British Exploring Society – The journey so far

British Exploring Society

Patra is proud to be a sponsor of the Himalayan expedition – providing pure silk thermals and bamboo-cotton baselayers for team leaders and a bursary to one young explorer, Rebecca Hopkins.

During August, the British Exploring Society’s 3-week and 5-week mission to the Indian Himalayas was underway. The trek is a popular one for the BES – this being the third consecutive year that it has taken place. After getting ready for the mission back in March and April, leaders and team members were ready to tackle any adversities during this physically and mentally demanding trek.

The British Exploring Society is a personal development charity based in the Royal Geographical Society building in Kensington, London. It gives young people an opportunity to unlock their potential through ambitious and adventurous expeditions. By testing and exceeding their limits, young people are encouraged to collaborate – learning more about themselves and the world in general. The opportunity to participate in a trek such as this one can be a fascinating study of people, cultures and scientific observation.

When approached by the charity for support, Patra was happy to help. We have donated silk thermal baselayers for trek leaders, and have been following their progress in preparation for this adventure of a lifetime.

The expedition to the Indian Himalayas

 A panoramic vista of Leh

A panoramic vista of Leh

After arriving in Delhi, the members of the expedition travelled north to Leh, the capital of the Ladakh region, where the mission officially started. From there, the young adventurers and the team leaders have trekked through the mountain range of the region and have also done rock climbing. Teams have visited Hemis National Park – one of the biggest Indian national parks and a wealth of biodiversity.

With training in ice climbing, the young explorers were also able to traverse glaciers – an amazing opportunity as the glaciers found in the area of Indian Himalayas are some of the biggest outside the Poles. At above 5,000m altitude, the members of the expedition had to quickly relocate their basecamp after encountering yaks and even a bear!

BES

It wasn’t all about connecting with the environment though; the expedition afforded trekkers the opportunity to experience the hospitality of the Ladakhis, and even attend a local wedding. This is significant from a cultural perspective, as they immersed themselves in the reality of the people living in the area, who are often isolated due to the altitude and the remoteness of their villages.

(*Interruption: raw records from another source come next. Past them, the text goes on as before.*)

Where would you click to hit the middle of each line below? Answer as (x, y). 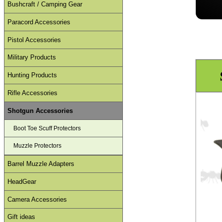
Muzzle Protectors (38, 146)
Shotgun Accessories (40, 111)
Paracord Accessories (39, 22)
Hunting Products (32, 75)
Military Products (32, 57)
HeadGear (22, 181)
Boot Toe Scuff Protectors (47, 129)
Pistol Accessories (34, 40)
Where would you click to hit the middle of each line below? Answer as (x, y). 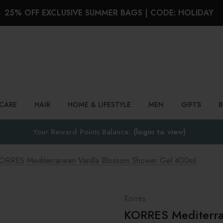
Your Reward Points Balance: (83, 132)
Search (20, 58)
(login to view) (159, 132)
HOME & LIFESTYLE (99, 105)
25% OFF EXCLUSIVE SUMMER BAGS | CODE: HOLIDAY (109, 13)
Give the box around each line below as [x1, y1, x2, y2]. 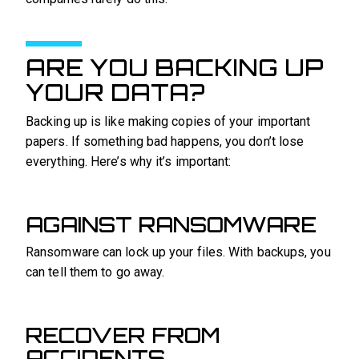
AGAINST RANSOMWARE [26, 211, 317, 237]
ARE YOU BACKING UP [26, 52, 324, 82]
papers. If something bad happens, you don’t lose [26, 133, 305, 149]
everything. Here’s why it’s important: [26, 153, 232, 169]
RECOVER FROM [26, 321, 220, 348]
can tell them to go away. [26, 264, 165, 280]
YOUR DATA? [26, 77, 205, 107]
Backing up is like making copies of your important [26, 113, 311, 129]

The effectiveness of Patra baselayers during the expedition

As expected, cold and heavy rain was following the teams as they were ascending the mountains. The weather was not the only problem that the explorers encountered though. High altitude, especially over 5,000 metres, causes health problems closely related to blood pressure and respiration. In these circumstances, our Patra baselayers are necessary.

The pure silk thermals expel moisture, so they feel comfortable to the skin and dry quickly. They are not bulky, so they are great for layering in cold temperatures. Silk thermals, unlike synthetics, allow the skin to breathe and regulate the body’s temperature, keeping you warm as the temperature falls.

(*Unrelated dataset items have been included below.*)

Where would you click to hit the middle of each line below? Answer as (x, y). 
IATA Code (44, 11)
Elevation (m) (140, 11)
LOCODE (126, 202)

The other type of thermals that were trialled is the new blend of bamboo-cotton. This blend, while sharing properties of the pure silk range, is also antibacterial. When you are travelling for days without access to a washing machine, baselayers that stay fresh for longer can be extremely beneficial. Both bamboo and cotton are natural fabrics. They keep the wearer warm and are skin kind, due to their hypoallergenic properties.

Both the pure silk and the bamboo-cotton range are great layering pieces – they feel comfortable and are lightweight. Their natural fibres do not cause textile allergies to people with sensitive skin so often associated with synthetic materials.

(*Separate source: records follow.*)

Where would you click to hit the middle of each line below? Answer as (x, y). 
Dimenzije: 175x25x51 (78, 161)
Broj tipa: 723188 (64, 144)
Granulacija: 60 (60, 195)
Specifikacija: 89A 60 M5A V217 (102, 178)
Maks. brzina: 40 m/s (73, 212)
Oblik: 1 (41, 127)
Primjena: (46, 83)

Thermals and BursaryBaselayers and bursary

Patra endorsed the Himalayan expedition by providing sets of baselayers for all the leaders and a bursary to one young explorer, Rebecca Hopkins. Commenting on the bursary she said “An experience such as this does not come around very often, and having the opportunity myself to do something as amazing as this means a lot. I know I will definitely be using this experience as a motivator for both myself when times get tough, as for others to inspire them to do more.”

The reception of our baselayers and the bursary was glowing and we look forward to hearing all about their experiences and Rebecca’s stories of her adventure. Without a doubt, it will be fascinating, so keep your eyes peeled!